= Aed Abu Amro =

Palestinian protester

Photo of Aed Abu Amro during the Great March of Return in Gaza taken by Mustafa Hassona on 22 October 2018

Aed Abu Amro (عائد أبو عمرو) is a Palestinian man from Zeitoun, Gaza. In 2018, a photo of him hurling a rock during the Great March of Return protest against Israeli blockade, taken by photojournalist Mustafa Hassona on 22 October 2018, went viral and became a symbol of Palestinian resistance. The photo has been compared to the 1830 French revolutionary painting Liberty Leading the People.

== Background ==
=== Israeli blockade on Gaza ===

The blockade of the Gaza Strip is an ongoing land, air and sea blockade imposed by both Israel and Egypt since 2007, which has severely limited the movement of people and goods into and out of the territory, leading to a humanitarian crisis that has had a devastating impact on the population of Gaza. The blockade has been the subject of international criticism and has been condemned by numerous human rights organizations for its detrimental effects on the civilian population. The blockade has also been a major source of tension between Israel and the Palestinians and has contributed to the ongoing conflicts in the region.
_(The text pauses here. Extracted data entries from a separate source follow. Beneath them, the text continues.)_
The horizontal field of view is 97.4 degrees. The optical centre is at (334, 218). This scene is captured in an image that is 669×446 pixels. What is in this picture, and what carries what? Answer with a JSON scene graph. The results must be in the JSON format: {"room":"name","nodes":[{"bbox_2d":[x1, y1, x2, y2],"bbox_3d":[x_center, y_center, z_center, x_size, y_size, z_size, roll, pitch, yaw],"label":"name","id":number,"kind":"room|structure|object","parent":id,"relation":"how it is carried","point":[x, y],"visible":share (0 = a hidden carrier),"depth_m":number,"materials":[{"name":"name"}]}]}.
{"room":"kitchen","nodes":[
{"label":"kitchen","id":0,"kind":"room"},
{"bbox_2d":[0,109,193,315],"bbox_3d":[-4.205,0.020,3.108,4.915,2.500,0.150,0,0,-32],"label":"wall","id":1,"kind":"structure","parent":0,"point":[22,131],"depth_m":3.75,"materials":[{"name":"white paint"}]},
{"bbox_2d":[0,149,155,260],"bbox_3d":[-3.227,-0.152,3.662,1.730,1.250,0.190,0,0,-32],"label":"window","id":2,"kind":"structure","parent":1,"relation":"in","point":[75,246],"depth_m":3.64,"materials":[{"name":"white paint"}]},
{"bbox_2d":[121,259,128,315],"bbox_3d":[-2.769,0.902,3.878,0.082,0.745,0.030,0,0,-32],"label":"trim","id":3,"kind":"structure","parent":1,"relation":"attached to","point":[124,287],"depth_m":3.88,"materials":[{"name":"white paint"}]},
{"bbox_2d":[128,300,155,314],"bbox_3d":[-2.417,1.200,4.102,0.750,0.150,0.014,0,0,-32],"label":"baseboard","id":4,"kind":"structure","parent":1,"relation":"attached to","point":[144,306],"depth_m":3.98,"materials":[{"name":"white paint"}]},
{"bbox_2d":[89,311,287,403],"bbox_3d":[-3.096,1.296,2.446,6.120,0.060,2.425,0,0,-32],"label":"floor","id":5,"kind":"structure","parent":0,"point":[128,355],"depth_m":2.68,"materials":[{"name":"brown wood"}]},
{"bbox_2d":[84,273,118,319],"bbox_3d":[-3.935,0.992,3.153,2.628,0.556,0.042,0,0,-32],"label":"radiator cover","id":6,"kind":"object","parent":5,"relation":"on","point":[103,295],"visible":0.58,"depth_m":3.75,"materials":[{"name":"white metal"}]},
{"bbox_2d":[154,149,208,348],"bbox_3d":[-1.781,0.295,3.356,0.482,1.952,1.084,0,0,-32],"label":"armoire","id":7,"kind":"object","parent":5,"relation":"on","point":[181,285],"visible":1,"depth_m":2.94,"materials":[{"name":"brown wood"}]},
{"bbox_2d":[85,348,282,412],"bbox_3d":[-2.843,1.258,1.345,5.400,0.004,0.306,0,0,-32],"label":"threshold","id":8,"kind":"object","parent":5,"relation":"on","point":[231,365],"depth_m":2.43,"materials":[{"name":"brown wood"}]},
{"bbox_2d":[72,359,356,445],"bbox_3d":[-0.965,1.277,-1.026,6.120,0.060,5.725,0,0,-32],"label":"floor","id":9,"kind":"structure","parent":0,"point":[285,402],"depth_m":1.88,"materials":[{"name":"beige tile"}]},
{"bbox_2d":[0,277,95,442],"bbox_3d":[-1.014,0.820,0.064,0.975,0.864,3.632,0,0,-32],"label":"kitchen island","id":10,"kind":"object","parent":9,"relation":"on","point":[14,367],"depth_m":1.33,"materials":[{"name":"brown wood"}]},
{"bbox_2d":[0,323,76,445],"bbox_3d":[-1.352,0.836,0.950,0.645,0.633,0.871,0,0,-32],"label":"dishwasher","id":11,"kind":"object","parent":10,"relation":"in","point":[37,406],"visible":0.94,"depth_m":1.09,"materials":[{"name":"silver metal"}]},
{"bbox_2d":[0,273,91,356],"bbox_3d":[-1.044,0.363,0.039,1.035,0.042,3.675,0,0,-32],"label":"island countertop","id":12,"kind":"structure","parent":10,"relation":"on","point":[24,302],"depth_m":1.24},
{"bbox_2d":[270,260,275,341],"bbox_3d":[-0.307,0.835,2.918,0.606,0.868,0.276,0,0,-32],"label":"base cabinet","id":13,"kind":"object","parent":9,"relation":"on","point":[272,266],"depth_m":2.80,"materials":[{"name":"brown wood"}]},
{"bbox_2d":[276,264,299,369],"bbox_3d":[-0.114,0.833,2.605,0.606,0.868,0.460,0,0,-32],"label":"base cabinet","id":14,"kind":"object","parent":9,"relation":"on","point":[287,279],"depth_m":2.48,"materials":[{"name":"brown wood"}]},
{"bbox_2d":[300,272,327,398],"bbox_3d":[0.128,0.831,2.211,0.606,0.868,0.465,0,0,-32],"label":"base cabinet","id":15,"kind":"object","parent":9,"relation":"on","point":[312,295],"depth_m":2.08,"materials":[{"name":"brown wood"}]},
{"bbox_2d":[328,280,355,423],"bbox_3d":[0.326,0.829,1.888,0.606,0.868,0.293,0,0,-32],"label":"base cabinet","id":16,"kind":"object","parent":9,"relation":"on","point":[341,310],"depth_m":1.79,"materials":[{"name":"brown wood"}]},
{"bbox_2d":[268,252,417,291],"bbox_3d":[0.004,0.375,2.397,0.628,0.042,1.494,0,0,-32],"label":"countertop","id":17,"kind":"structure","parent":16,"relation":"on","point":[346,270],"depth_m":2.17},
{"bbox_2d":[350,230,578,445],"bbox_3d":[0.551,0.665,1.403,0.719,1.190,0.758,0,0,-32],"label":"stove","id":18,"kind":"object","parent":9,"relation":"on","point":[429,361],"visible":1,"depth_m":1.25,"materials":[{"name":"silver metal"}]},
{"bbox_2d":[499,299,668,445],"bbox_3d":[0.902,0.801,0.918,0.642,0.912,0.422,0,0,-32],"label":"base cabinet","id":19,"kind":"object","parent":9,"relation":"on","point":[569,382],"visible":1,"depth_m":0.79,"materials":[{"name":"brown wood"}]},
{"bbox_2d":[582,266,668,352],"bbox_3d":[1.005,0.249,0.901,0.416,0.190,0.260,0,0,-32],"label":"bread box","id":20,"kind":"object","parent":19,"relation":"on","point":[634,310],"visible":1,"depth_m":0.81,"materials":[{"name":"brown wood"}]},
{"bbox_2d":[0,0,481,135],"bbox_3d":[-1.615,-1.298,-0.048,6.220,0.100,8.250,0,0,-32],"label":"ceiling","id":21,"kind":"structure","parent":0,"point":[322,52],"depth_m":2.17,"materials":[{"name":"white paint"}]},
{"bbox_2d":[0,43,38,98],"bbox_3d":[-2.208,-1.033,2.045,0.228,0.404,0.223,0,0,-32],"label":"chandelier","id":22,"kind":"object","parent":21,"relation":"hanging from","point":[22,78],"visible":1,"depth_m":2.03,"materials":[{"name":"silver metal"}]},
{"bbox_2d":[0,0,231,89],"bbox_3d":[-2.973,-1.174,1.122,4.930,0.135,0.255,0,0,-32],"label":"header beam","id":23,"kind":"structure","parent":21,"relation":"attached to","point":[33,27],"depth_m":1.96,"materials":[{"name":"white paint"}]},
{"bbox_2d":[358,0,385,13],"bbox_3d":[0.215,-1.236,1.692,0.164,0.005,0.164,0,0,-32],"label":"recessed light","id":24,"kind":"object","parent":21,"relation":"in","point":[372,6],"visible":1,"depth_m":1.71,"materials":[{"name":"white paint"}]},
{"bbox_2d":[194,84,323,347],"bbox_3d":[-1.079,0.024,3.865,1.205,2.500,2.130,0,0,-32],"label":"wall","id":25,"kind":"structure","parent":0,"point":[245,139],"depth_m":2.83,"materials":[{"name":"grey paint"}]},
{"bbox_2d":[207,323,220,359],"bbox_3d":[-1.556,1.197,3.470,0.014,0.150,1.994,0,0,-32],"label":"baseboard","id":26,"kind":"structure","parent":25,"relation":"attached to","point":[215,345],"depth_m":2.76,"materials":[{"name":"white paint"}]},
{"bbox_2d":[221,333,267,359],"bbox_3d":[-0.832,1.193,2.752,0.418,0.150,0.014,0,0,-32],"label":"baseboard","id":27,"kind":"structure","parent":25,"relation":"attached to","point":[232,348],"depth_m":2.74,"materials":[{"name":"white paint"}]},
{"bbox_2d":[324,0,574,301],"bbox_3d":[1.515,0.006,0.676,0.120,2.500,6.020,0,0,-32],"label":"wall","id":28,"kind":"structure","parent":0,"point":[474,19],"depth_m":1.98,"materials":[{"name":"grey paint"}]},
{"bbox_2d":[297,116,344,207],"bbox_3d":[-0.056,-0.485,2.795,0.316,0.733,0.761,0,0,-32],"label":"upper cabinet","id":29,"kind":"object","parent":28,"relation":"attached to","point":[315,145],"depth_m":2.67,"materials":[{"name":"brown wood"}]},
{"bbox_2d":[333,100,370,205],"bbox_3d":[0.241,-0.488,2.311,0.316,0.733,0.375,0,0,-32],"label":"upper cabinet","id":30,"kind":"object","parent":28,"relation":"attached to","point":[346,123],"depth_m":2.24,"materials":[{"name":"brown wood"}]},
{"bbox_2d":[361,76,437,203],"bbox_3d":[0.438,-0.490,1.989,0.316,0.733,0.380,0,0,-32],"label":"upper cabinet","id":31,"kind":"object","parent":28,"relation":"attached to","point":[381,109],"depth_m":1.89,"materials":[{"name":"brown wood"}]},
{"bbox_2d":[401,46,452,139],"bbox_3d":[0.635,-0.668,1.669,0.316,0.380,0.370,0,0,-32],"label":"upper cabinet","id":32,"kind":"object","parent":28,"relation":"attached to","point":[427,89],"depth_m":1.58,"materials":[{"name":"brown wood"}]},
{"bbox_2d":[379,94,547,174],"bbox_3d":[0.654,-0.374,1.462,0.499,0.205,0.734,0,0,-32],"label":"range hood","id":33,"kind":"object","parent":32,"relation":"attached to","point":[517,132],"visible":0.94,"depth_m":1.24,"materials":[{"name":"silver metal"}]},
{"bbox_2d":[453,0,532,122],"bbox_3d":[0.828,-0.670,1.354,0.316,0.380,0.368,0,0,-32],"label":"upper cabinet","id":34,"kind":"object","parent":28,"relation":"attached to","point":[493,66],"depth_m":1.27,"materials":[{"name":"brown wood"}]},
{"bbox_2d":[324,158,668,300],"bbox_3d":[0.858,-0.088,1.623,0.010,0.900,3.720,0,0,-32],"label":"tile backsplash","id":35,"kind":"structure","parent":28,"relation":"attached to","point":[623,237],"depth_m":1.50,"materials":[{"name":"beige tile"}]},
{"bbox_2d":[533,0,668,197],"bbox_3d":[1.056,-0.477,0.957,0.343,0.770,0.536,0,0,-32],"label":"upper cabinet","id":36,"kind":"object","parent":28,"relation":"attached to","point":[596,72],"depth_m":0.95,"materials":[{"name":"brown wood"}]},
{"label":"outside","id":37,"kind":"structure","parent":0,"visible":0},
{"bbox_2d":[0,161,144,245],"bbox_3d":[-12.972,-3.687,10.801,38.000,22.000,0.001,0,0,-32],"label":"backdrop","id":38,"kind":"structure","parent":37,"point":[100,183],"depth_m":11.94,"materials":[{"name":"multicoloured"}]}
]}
Aed Abu Amro, a Palestinian from Zeitoun in the Gaza Strip, was a regular participant in the weekly "Great March of Return" protests, which began in 2018 and called for an end to the Israeli blockade on Gaza, and the right for Palestinian refugees to return to their ancestral homes.

== Photograph ==

Liberty Leading the People, a French painting celebrating the July Revolution in 1830, has been compared to Hassona's photo of Amro.

Abu Amro was photographed by Mustafa Hassona during the Great March of Return protest in Gaza on 22 October 2018, and the image went viral shortly after its creation. The picture shows Amro bare-chested, holding a Palestinian flag in one hand, while hurling a sling with the other hand over his head. He appears to be standing in front of a cloud of smoke, and the intensity of his gaze and the determination in his posture have made the photo an iconic symbol of the Palestinian struggle for freedom and justice.
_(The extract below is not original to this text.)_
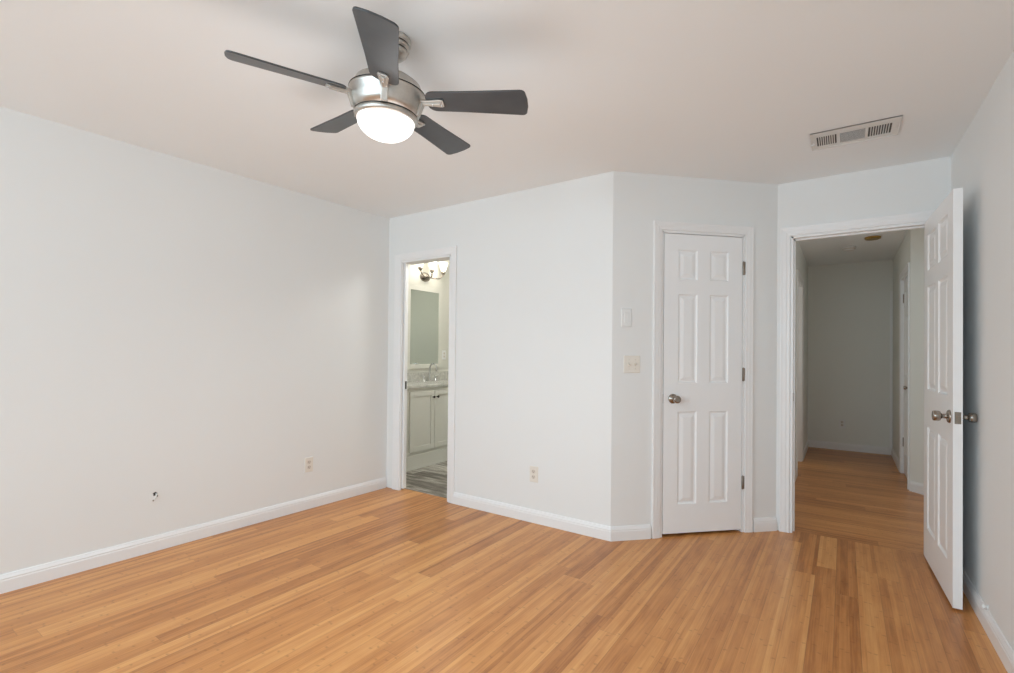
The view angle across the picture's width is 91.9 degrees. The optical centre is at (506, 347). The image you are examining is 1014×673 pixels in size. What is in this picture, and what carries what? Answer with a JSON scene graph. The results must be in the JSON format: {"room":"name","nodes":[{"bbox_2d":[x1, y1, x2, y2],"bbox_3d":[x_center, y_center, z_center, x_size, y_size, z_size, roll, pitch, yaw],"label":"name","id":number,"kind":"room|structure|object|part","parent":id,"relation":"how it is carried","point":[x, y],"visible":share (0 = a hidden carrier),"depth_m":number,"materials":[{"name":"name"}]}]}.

The photo was compared to Liberty Leading the People by French painter Eugene Delacroix, which allegorically depicts the July Revolution of 1830 that overthrew King Charles X. Some interpreted the imagery as a representation of a biblical tale of David versus Goliath, whereas others considered the depiction to be a celebration of violence, as some reports have referred to Abu Amro as a "Palestinian extremist" and linked him to riots on the border between Gaza and Israel. One commentator said that the oppression of Palestinians is not something that can be romanticised or viewed through a poetic lens, as the reality of life in Gaza is one of constant suffering and loss.

== Aftermath ==
Abu Amro was reportedly shot in the leg by an Israeli sniper in November 2018 while participating in a demonstration in support of the Just Future For Palestine Flotilla, which set sail to challenge Israel's naval blockade. He was seen being carried away on a stretcher by medics while holding the Palestinian flag and making the sign of peace.
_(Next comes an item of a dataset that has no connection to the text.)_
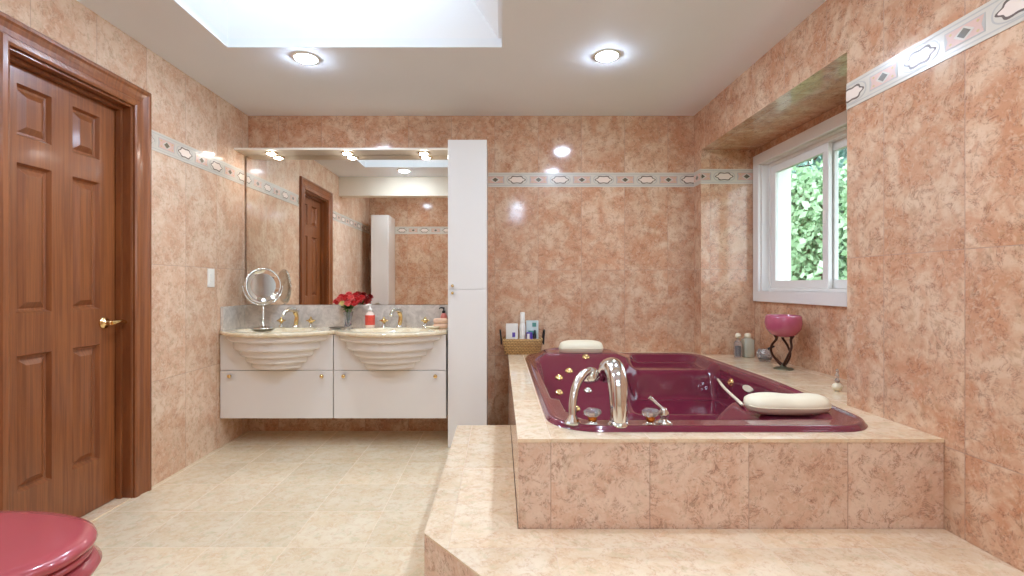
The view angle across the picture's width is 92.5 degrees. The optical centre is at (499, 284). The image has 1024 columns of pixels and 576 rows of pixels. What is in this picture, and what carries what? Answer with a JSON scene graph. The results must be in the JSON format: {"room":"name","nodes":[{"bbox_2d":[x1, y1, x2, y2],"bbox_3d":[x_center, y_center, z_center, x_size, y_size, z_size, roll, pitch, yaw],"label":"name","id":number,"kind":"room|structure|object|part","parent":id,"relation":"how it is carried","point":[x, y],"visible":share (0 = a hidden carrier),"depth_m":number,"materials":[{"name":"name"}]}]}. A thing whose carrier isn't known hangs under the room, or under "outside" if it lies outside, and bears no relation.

== Mustafa Hassona – awards ==
Hassona, who is also from the Gaza Strip, received numerous awards for the photo, including Siena International Photo Awards 2024, International Photography Awards 2019 and 2024, the Pictures of the Year International award 2016, Sony World Photography Award 2019, Malta International Photo Award 2018, and All About Photo Photographer of the Year 2019. He was also a finalist in the LensCulture Visual Storytelling Awards 2019.